Work to complete: Exactly repeat all the records below, omitting the images they hold.

=== Begin Enclosure ===

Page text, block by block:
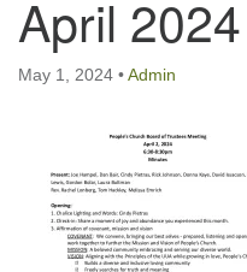
April
May 1, 2024 •Admin
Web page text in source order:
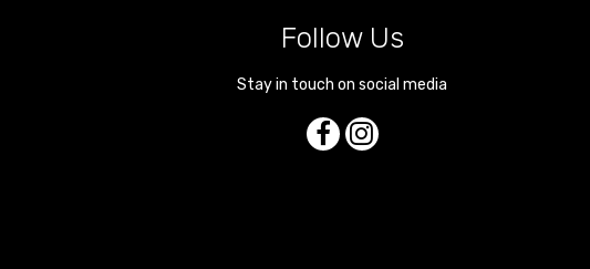
Follow Us
Stay in touch on social media
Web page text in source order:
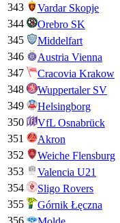
343
Vardar Skopje
344
Orebro SK
345
Middelfart
346
Austria Vienna
347
Cracovia Krakow
348
Wuppertaler SV
349
Helsingborg
350
VfL Osnabrück
351
Akron
352
Weiche Flensburg
353
Valencia U21
354
Sligo Rovers
355
Górnik Łęczna
356
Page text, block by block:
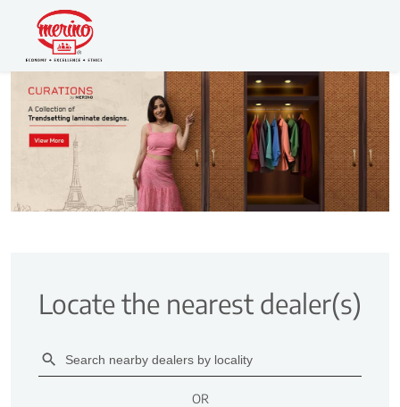
Locate the nearest dealer(s)
OR
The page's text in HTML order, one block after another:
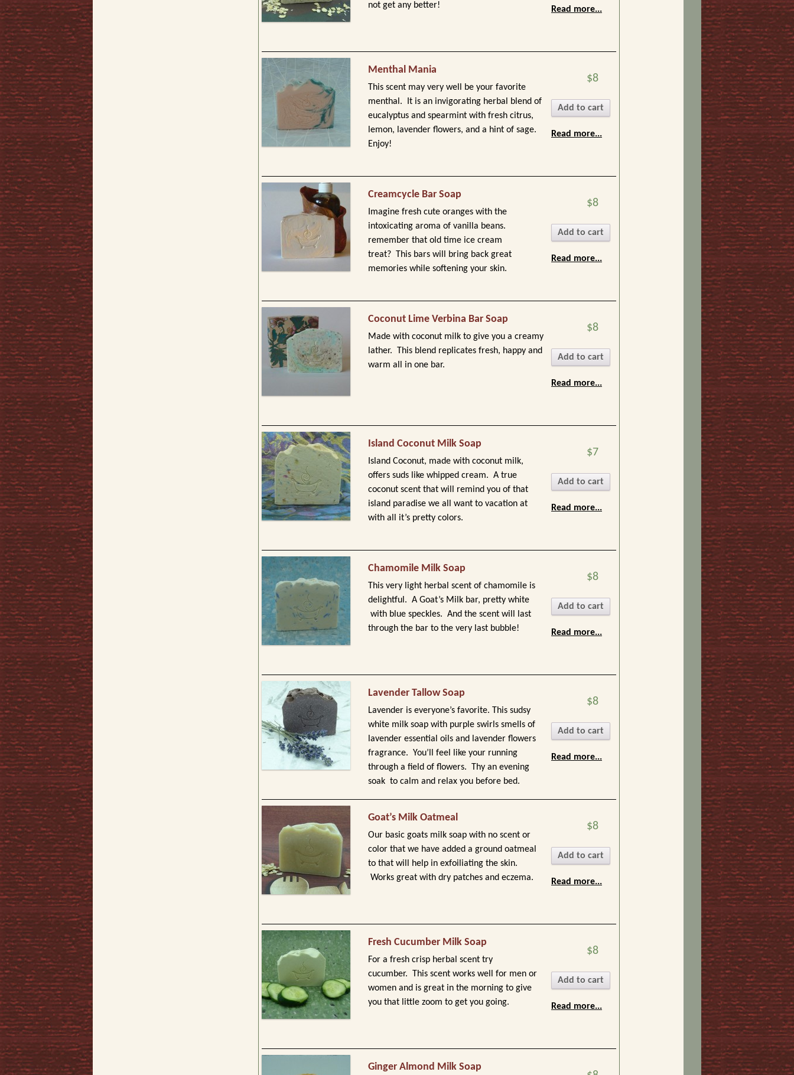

=== End Enclosure ===

Task result:
Page text, block by block:
April
May 1, 2024 •Admin
Web page text in source order:
Follow Us
Stay in touch on social media
Web page text in source order:
343
Vardar Skopje
344
Orebro SK
345
Middelfart
346
Austria Vienna
347
Cracovia Krakow
348
Wuppertaler SV
349
Helsingborg
350
VfL Osnabrück
351
Akron
352
Weiche Flensburg
353
Valencia U21
354
Sligo Rovers
355
Górnik Łęczna
356
Page text, block by block:
Locate the nearest dealer(s)
OR
The page's text in HTML order, one block after another:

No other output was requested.